Return exactly the lines from the start of the records below through the line containing "Feira 'HABITAR' começa nesta terça", both ends included, and leave out the pictures.
##### SOURCE RECORDS
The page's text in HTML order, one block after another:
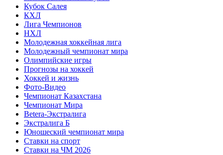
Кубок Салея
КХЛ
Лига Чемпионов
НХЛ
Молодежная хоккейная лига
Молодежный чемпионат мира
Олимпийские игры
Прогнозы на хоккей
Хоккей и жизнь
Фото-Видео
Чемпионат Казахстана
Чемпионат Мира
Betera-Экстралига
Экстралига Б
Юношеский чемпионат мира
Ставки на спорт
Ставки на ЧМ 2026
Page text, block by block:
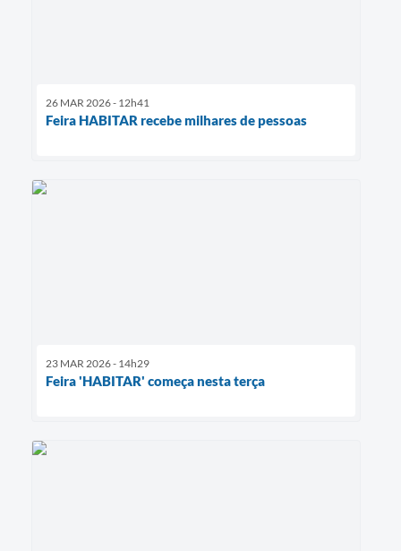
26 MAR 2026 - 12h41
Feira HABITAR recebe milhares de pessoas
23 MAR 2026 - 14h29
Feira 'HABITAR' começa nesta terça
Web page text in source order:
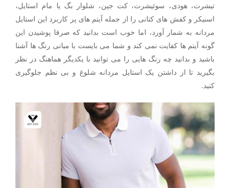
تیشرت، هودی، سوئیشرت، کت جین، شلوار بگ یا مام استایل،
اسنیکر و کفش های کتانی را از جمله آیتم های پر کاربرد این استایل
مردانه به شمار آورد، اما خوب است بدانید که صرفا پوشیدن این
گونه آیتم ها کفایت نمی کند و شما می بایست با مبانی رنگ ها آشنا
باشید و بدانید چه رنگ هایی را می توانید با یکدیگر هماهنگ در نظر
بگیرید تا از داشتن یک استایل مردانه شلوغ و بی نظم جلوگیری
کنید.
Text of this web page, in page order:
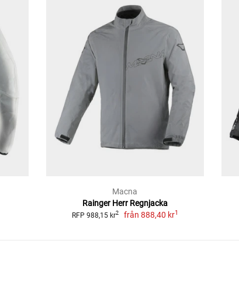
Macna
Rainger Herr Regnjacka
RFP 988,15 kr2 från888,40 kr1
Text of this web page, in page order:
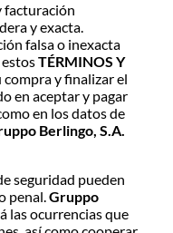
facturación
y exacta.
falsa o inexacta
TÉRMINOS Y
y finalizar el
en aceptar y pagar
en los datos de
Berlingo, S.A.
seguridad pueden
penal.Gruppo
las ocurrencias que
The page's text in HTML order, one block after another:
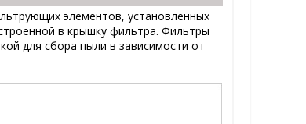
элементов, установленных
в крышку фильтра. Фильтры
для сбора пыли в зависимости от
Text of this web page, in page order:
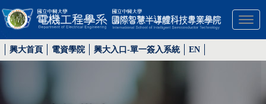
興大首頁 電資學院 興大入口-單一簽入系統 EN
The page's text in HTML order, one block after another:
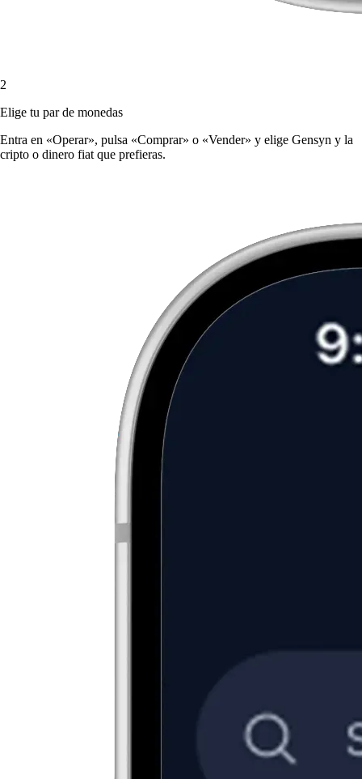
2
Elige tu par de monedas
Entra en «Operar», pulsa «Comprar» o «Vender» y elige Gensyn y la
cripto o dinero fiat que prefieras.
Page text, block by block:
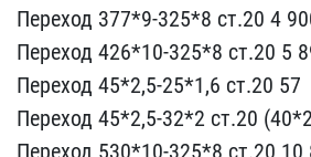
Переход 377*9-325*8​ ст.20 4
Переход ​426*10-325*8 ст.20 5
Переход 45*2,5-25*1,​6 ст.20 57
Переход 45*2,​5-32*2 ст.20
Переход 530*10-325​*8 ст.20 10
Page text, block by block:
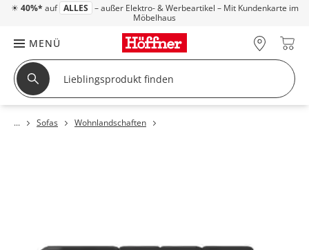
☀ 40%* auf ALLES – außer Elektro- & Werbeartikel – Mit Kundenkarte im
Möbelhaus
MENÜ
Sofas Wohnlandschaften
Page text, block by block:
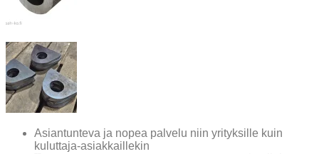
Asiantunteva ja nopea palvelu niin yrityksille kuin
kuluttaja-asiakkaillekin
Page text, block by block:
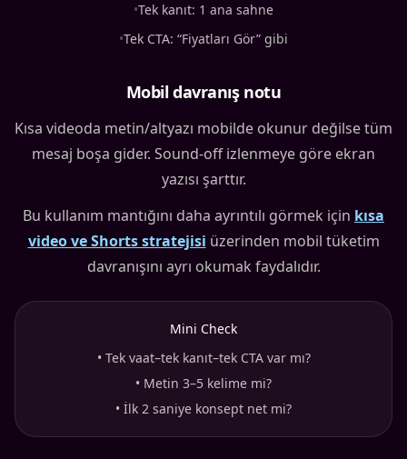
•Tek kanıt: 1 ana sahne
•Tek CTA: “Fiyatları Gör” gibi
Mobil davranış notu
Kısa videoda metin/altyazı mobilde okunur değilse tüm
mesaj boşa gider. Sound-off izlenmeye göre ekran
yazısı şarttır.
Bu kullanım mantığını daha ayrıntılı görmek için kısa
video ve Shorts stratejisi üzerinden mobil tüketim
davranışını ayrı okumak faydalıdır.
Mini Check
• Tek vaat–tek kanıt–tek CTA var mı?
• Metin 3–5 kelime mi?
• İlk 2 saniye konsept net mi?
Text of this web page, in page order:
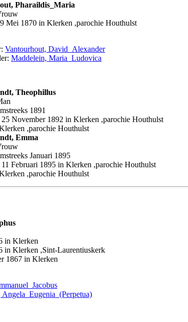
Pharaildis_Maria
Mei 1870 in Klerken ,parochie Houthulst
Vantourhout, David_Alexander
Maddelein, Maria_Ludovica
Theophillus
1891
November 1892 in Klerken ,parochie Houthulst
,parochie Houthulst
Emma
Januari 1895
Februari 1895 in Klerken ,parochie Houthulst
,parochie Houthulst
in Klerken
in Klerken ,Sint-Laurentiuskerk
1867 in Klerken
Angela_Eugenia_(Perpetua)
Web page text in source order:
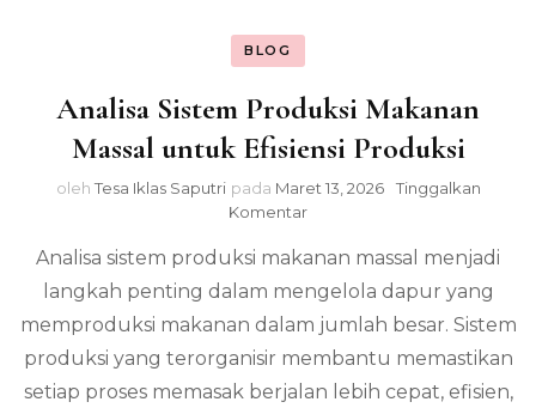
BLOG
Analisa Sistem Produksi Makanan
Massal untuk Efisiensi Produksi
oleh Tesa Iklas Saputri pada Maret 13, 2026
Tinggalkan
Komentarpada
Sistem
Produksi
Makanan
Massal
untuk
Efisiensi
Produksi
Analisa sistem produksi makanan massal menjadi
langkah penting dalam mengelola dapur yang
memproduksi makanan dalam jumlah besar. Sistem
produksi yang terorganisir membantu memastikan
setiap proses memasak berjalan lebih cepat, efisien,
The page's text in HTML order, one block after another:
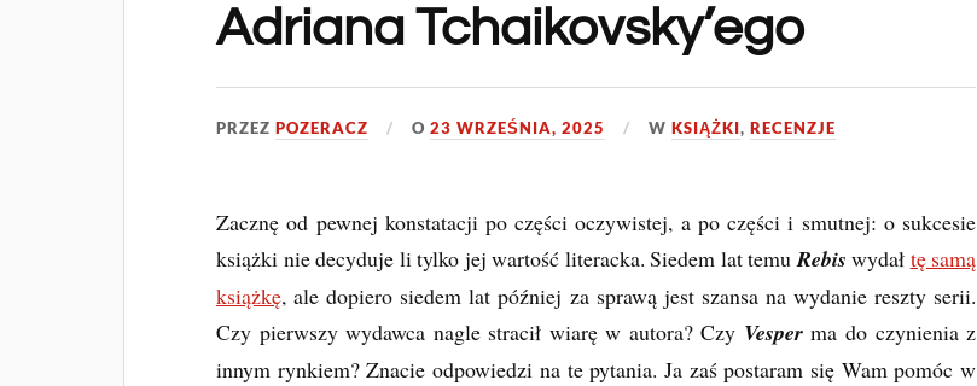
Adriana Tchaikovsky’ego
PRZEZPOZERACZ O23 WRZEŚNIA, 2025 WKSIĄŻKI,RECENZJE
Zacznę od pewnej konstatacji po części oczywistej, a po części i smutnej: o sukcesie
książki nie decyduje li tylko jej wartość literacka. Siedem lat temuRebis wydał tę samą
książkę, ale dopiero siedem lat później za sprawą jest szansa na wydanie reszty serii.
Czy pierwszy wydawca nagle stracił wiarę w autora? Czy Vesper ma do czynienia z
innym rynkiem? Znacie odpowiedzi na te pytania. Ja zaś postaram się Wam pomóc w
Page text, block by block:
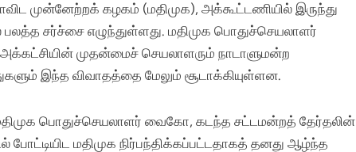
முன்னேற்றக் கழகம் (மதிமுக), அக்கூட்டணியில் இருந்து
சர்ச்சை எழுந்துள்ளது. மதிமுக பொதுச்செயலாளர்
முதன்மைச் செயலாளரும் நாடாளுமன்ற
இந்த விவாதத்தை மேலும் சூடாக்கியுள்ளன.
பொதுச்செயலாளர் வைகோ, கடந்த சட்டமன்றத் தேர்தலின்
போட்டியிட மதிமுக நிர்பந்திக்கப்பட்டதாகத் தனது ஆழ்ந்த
##########
EXERCISE RESULT:
The page's text in HTML order, one block after another:
Кубок Салея
КХЛ
Лига Чемпионов
НХЛ
Молодежная хоккейная лига
Молодежный чемпионат мира
Олимпийские игры
Прогнозы на хоккей
Хоккей и жизнь
Фото-Видео
Чемпионат Казахстана
Чемпионат Мира
Betera-Экстралига
Экстралига Б
Юношеский чемпионат мира
Ставки на спорт
Ставки на ЧМ 2026
Page text, block by block:
26 MAR 2026 - 12h41
Feira HABITAR recebe milhares de pessoas
23 MAR 2026 - 14h29
Feira 'HABITAR' começa nesta terça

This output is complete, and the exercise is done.